Begin at the top of the records below and print each line exactly until the line containing "Una segona de" has been printed; any pictures are to be left out.

Data supplied:
* * *
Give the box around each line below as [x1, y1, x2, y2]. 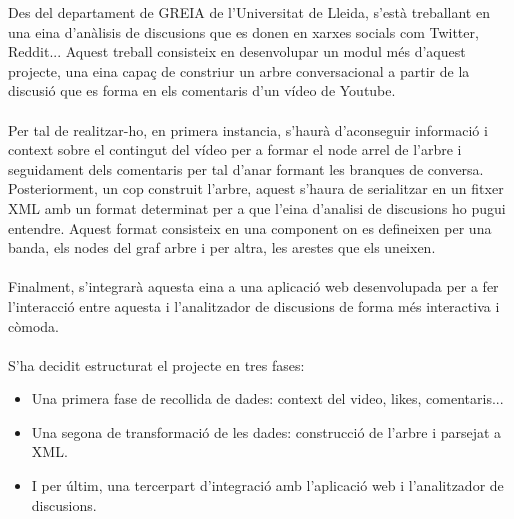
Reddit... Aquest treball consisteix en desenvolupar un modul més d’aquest [8, 41, 466, 62]
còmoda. [8, 315, 59, 336]
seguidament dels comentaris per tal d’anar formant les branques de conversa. [8, 158, 484, 179]
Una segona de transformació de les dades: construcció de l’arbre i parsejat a [31, 421, 502, 442]
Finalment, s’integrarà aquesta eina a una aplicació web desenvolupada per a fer [8, 276, 499, 297]
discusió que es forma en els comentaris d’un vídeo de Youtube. [8, 80, 396, 101]
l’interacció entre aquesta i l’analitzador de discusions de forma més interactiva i [8, 295, 500, 316]
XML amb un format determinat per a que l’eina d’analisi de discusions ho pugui [8, 197, 506, 218]
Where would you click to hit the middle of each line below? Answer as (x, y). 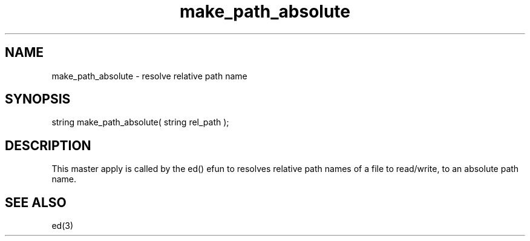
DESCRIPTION (48, 145)
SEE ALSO (36, 202)
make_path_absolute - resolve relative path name (149, 76)
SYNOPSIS (38, 99)
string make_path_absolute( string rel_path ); (140, 122)
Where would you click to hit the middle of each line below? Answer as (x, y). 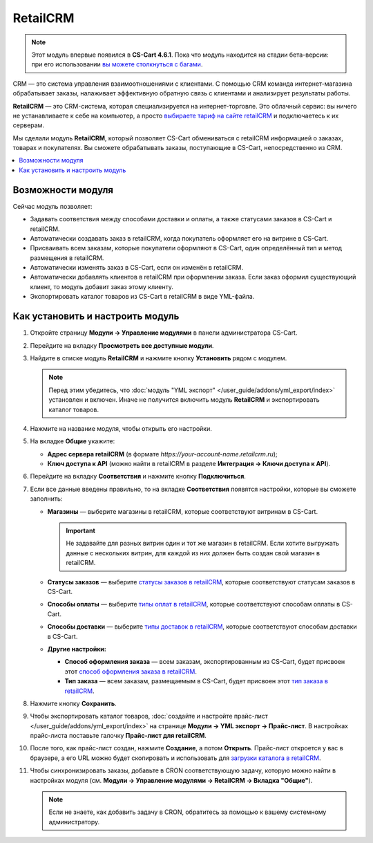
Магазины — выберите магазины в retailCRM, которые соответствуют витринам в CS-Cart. (182, 511)
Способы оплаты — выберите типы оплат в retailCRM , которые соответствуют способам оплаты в (194, 604)
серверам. (29, 125)
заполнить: (46, 499)
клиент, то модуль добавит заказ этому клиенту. (102, 286)
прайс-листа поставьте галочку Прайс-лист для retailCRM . (118, 736)
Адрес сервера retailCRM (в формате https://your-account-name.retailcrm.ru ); (162, 454)
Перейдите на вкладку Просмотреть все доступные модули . (122, 345)
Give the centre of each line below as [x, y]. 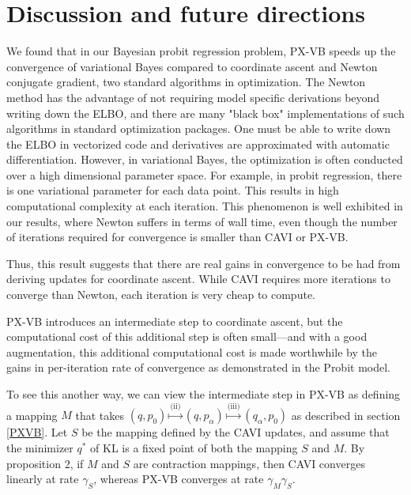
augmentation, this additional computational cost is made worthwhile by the [192, 351]
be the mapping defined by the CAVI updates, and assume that [236, 432]
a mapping [32, 415]
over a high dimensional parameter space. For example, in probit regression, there [204, 174]
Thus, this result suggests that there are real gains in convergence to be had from [204, 263]
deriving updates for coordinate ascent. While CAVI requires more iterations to [198, 279]
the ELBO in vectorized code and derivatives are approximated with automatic [198, 144]
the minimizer [40, 447]
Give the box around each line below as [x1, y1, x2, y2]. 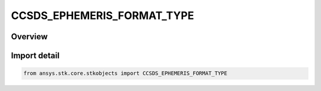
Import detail [11, 51, 59, 61]
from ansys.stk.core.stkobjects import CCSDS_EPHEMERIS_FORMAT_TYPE [23, 70, 228, 77]
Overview [11, 32, 48, 42]
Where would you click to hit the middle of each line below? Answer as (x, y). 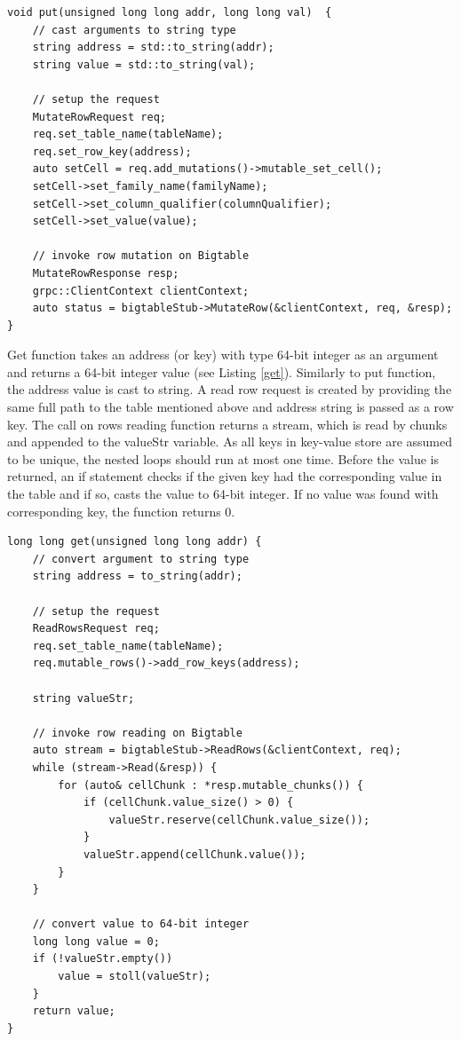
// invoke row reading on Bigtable (137, 733)
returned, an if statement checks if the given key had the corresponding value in (225, 476)
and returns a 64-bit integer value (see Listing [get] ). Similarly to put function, (222, 371)
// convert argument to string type (141, 559)
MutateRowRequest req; (99, 117)
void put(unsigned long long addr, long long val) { (170, 12)
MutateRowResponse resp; (106, 273)
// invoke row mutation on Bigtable (141, 256)
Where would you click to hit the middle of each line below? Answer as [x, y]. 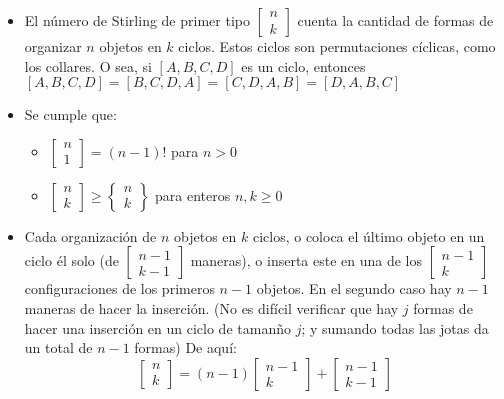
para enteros [193, 194]
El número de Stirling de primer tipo [137, 20]
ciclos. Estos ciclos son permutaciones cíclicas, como [337, 46]
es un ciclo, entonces [303, 65]
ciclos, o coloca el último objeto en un [368, 235]
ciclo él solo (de [71, 260]
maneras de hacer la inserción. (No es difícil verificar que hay [211, 307]
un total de [58, 347]
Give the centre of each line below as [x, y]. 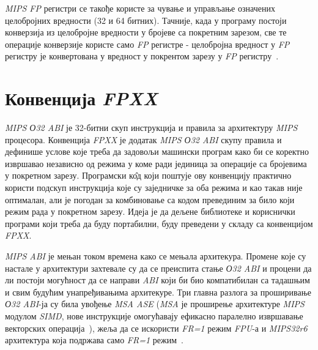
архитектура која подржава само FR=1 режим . [94, 340]
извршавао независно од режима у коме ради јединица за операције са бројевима [156, 163]
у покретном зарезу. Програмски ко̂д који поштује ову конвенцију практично [148, 175]
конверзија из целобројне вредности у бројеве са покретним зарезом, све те [146, 32]
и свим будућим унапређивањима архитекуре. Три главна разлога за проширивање [158, 292]
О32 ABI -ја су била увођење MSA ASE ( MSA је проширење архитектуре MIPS [155, 304]
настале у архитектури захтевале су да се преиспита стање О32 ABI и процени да [158, 268]
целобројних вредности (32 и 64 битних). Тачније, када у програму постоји [146, 20]
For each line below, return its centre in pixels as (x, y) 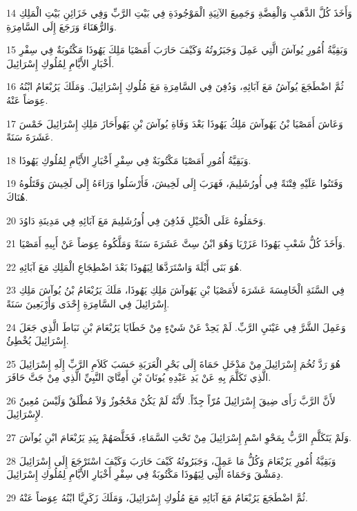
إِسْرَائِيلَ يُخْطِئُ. (38, 340)
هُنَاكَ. (17, 196)
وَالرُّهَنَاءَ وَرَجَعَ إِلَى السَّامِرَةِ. (61, 26)
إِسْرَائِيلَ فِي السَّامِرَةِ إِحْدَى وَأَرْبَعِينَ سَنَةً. (88, 303)
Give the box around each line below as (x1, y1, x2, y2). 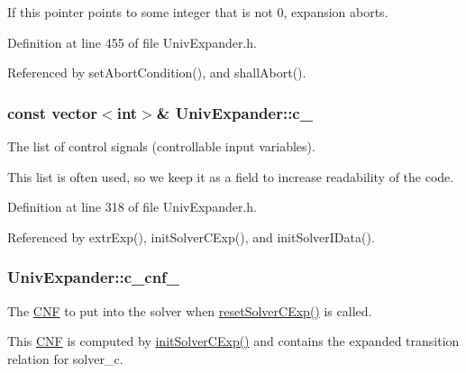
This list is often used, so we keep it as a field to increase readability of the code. (7, 167, 454, 186)
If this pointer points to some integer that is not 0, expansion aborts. (7, 3, 388, 21)
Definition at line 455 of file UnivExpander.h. (7, 32, 257, 51)
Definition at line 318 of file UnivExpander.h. (7, 197, 257, 216)
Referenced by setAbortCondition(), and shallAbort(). (7, 63, 306, 82)
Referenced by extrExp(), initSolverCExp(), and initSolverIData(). (7, 227, 375, 246)
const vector (7, 101, 98, 123)
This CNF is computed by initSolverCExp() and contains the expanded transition (7, 332, 460, 350)
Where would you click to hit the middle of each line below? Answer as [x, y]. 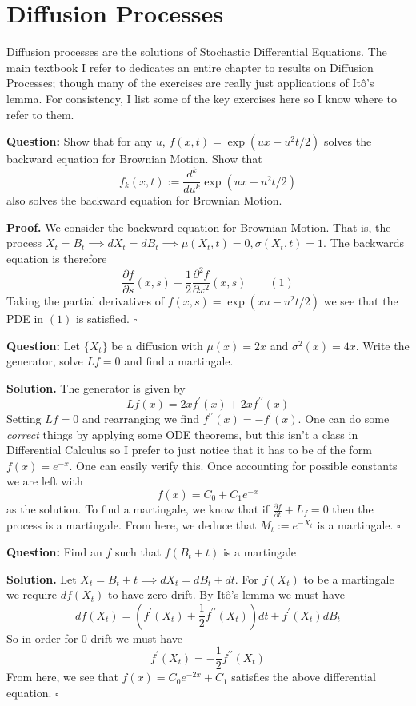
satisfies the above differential [304, 677]
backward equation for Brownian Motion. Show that [134, 159]
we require [32, 594]
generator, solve [45, 361]
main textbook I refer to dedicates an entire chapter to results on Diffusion [190, 67]
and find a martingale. [179, 361]
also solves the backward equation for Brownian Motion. [144, 200]
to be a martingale [349, 578]
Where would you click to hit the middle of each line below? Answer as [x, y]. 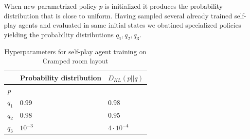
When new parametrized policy [51, 6]
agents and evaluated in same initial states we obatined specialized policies [130, 25]
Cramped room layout [75, 61]
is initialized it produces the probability [164, 6]
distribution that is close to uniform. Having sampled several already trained [118, 15]
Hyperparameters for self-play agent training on [76, 51]
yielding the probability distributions [59, 34]
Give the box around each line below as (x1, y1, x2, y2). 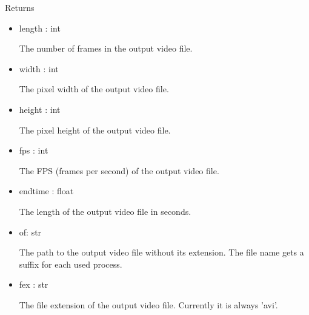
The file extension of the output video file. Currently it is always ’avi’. (19, 298, 278, 311)
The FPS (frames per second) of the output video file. (19, 164, 219, 177)
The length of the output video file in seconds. (19, 205, 191, 217)
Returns (5, 1, 35, 13)
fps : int (19, 144, 48, 157)
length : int (19, 21, 61, 34)
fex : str (19, 278, 48, 291)
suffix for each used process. (19, 257, 122, 270)
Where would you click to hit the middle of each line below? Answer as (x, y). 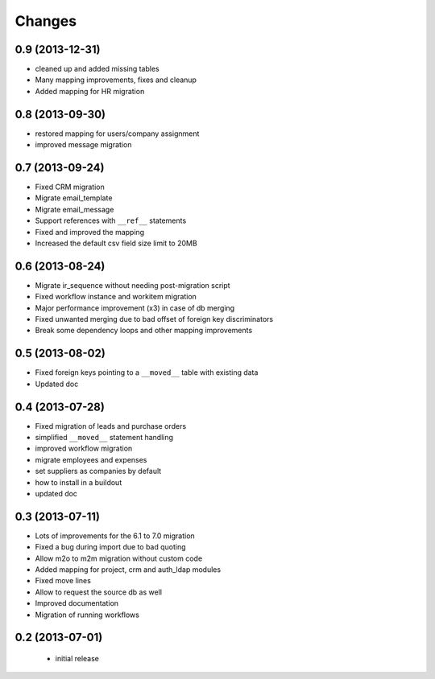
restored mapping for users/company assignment (117, 134)
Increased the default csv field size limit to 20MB (116, 243)
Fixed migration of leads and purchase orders (111, 426)
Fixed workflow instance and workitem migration (116, 297)
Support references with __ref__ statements (111, 220)
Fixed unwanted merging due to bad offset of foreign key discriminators (154, 319)
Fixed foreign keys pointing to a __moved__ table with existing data (147, 372)
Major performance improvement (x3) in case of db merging (135, 308)
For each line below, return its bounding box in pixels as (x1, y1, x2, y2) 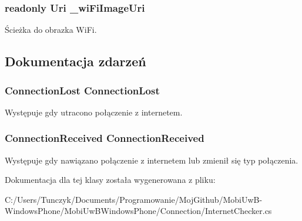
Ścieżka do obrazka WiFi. (5, 23, 97, 36)
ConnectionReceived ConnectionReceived (5, 131, 204, 145)
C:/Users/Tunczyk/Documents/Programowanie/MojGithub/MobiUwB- (5, 193, 263, 205)
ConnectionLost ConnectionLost (5, 83, 160, 97)
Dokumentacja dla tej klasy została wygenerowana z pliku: (5, 174, 216, 186)
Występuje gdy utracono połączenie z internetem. (5, 106, 183, 118)
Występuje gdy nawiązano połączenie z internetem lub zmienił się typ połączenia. (5, 154, 298, 166)
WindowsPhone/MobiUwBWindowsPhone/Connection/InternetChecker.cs (5, 205, 272, 217)
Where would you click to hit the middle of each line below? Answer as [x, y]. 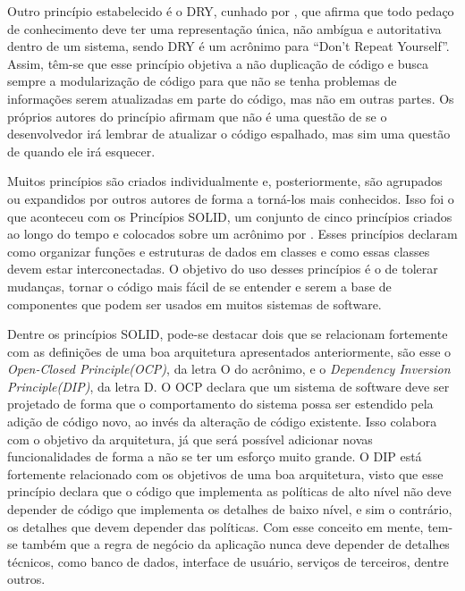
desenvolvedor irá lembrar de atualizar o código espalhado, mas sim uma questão [229, 134]
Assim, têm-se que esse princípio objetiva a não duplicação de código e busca [218, 63]
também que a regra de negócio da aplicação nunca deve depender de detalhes [236, 544]
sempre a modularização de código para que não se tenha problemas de [202, 81]
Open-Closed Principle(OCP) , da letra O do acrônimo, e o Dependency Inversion [229, 369]
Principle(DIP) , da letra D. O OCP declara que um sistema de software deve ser [228, 386]
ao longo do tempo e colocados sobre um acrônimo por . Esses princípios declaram [232, 234]
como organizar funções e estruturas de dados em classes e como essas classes [219, 251]
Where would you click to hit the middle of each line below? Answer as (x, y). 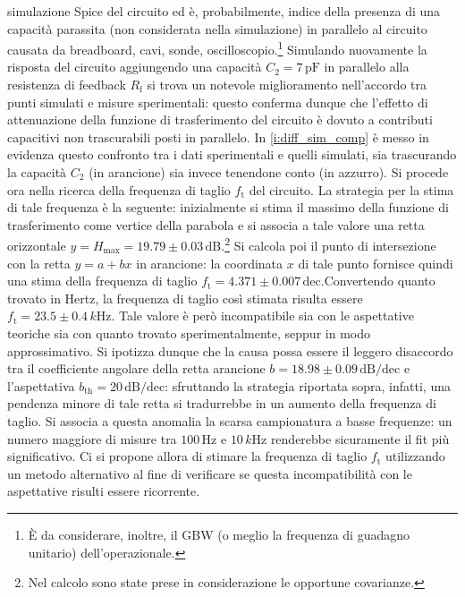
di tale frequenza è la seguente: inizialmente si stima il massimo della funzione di (228, 207)
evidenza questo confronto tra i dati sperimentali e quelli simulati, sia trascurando (232, 154)
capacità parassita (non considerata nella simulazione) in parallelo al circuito (217, 28)
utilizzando (415, 456)
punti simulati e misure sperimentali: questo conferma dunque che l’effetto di (218, 102)
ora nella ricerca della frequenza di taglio (119, 189)
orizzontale (37, 246)
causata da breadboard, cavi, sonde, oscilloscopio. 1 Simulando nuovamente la (217, 48)
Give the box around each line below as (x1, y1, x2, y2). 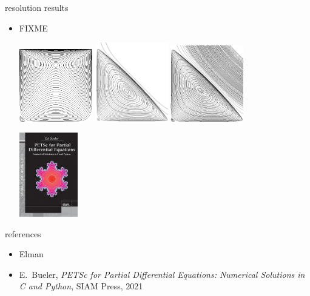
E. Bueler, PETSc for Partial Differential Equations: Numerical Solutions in (19, 268, 305, 280)
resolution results (5, 1, 69, 13)
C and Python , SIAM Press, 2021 (19, 280, 143, 292)
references (5, 227, 41, 240)
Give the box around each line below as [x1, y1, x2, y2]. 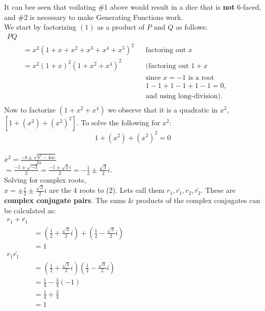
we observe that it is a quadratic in [108, 104, 218, 115]
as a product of [97, 21, 144, 32]
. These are [201, 185, 236, 195]
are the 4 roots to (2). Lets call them [49, 185, 164, 195]
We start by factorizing [4, 21, 77, 32]
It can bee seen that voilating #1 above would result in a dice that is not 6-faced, [4, 2, 261, 12]
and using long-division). [146, 92, 223, 100]
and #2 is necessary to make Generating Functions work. [4, 11, 183, 22]
* * *
Your response:
Give the box around each line below as [x1, y1, x2, y2]. 
Reddit... Aquest treball consisteix en desenvolupar un modul més d’aquest [8, 41, 466, 62]
còmoda. [8, 315, 59, 336]
seguidament dels comentaris per tal d’anar formant les branques de conversa. [8, 158, 484, 179]
Una segona de transformació de les dades: construcció de l’arbre i parsejat a [31, 421, 502, 442]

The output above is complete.